Изменить размер шрифта - +
Бедный друг, как жаль, что ты не с нами и принужден скучать в пресноте повседневщины. В атмосфере смерти ты нашел бы то, к чему вечно стремился своим беспокойным, благородным сердцем. Кровавый пир — в этом несколько избитом сравнении кроется сама правда. Мы бродим по колена в крови, и голова кружится от этого красного вина, как называют его в шутку мои славные ребята. Пить кровь врага вовсе не такой глупый обычай, как думаем мы: они знали, что делали…»

«Воронье кричит. Ты слышишь: воронье кричит. Откуда их столько? От них чернеет небо. Они сидят рядом с нами, потерявшие страх, они провожают нас всюду и всегда мы под ними, как под черным кружевным зонтиком, как под движущимся деревом с черными листьями. Один подошел к самому лицу моему и хотел клюнуть он думал, должно быть, что я мертвый. Воронье кричит, и это немного беспокоит меня. Откуда их столько? …Вчера мы перерезали сонных. Мы крались тихонько, едва ступая ногами, как на дрохв, мы ползли так хитро и осторожно, что не шевельнули ни одного трупа, не согнали ни одного ворона. Как тени, крались мы, и ночь укрывала нас. Я сам снял часового: повалил его и задушил руками, чтобы не было крика. Понимаешь: малейший крик — и все пропало бы. Но он не крикнул. Он, кажется, не успел даже догадаться, что его убивают».

«Они все спали у тлеющих костров, спали спокойно, как дома на своих постелях. Мы резали их больше часу, и только некоторые успели проснуться, прежде чем принять удар. Визжали и, конечно, просили пощады. Грызлись. Один откусил у меня палец на левой руке, которой я неосторожно придержал его за голову. Он отгрыз мне палец, а я начисто отвернул ему голову; как ты думаешь, мы квиты? Как они все не проснулись! Слышно было, как хрустят кости и рубится мясо. Потом мы раздели их догола и поделили их ризы между собой. Мой друг, не сердись за шутку. С твоей щепетильностью ты скажешь, что это припахивает мародерством, но ведь мы сами почти голы, совсем поизносились. Я уже давно ношу какую-то бабью кофту и больше похож на…, чем на офицера победоносной армии».

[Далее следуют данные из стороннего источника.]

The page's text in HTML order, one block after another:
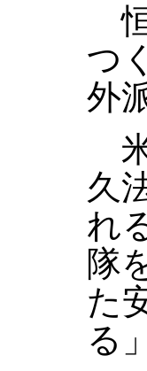
つ
外
久
れ
隊
た
る
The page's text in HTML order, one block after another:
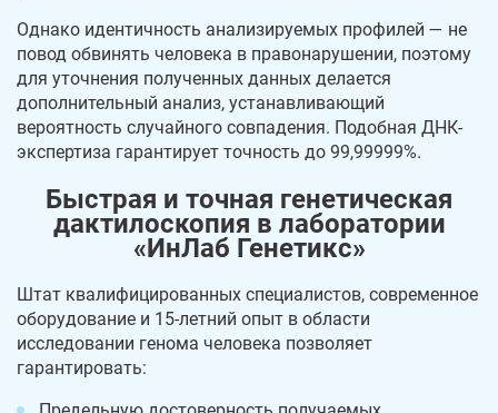
Однако идентичность анализируемых профилей — не
повод обвинять человека в правонарушении, поэтому
для уточнения полученных данных делается
дополнительный анализ, устанавливающий
вероятность случайного совпадения. Подобная ДНК-
экспертиза гарантирует точность до 99,99999%.
Быстрая и точная генетическая
дактилоскопия в лаборатории
«ИнЛаб Генетикс»
Штат квалифицированных специалистов, современное
оборудование и 15-летний опыт в области
исследовании генома человека позволяет
гарантировать:
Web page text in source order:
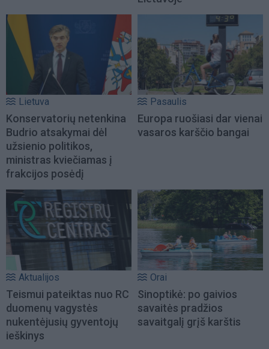
Lietuva
Konservatorių netenkina
Budrio atsakymai dėl
užsienio politikos,
ministras kviečiamas į
frakcijos posėdį
Pasaulis
Europa ruošiasi dar vienai
vasaros karščio bangai
Aktualijos
Teismui pateiktas nuo RC
duomenų vagystės
nukentėjusių gyventojų
ieškinys
Orai
Sinoptikė: po gaivios
savaitės pradžios
savaitgalį grįš karštis
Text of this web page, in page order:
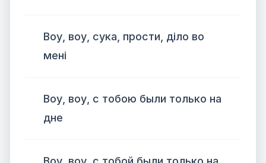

«Кстати: ты, кажется, женат, и тебе не совсем удобно читать такие вещи. Но… ты понимаешь? Женщины. Черт возьми, я молод и жажду любви! Постой, это у тебя была невеста? Это ты показывал мне карточку какой-то девочки и говорил, что это невеста, и там было написано что-то печальное, такое печальное, такое грустное. И плакал ты. Это давно было, я смутно помню, на войне не до нежностей. И плакал ты. О чем ты плакал? Что было написано там такое печальное, такое грустное, как цветочек? И плакал ты, все плакал, плакал… Как не стыдно офицеру плакать!»

«Воронье кричит. Ты слышишь, друг: воронье кричит. Чего надо ему?..»

Дальше карандашные строчки стерлись, и подписи нельзя было разобрать.

И странно: ни малейшей жалости не вызвал во мне погибший. Я очень ясно представлял себе его лицо, в котором все было мягко и нежно, как у женщины: окраска щек, ясность и утренняя свежесть глаз, бородка такая пушистая и нежная, что ею могла бы, кажется, украситься и женщине. Он любил книги, цветы и музыку, боялся всего грубого и писал стихи — брат, как критик, уверял, что очень хорошие стихи. И со всем, что я знал и помнил, я не мог связать ни этого кричащего воронья, ни кровавой резни, ни смерти. …Воронье кричит…

И вдруг на один безумный, несказанный счастливый миг мне ясно стало, что все это ложь и никакой войны нет. Нет ни убитых, ни трупов, ни этого ужаса пошатнувшейся беспомощной мысли. Я сплю на спине, и мне грезится страшный сон, как в детстве: и эти молчаливые жуткие комнаты, опустошенные смертью и страхом, и сам я с каким-то диким письмом в руках. Брат жив, и все они сидят за чаем, и слышно, как звенит посуда. …Воронье кричит…

Нет, это правда. Несчастная земля, ведь это правда. Воронье кричит. Это не выдумка праздного писаки, ищущего дешевых эффектов, безумца, потерявшего разум.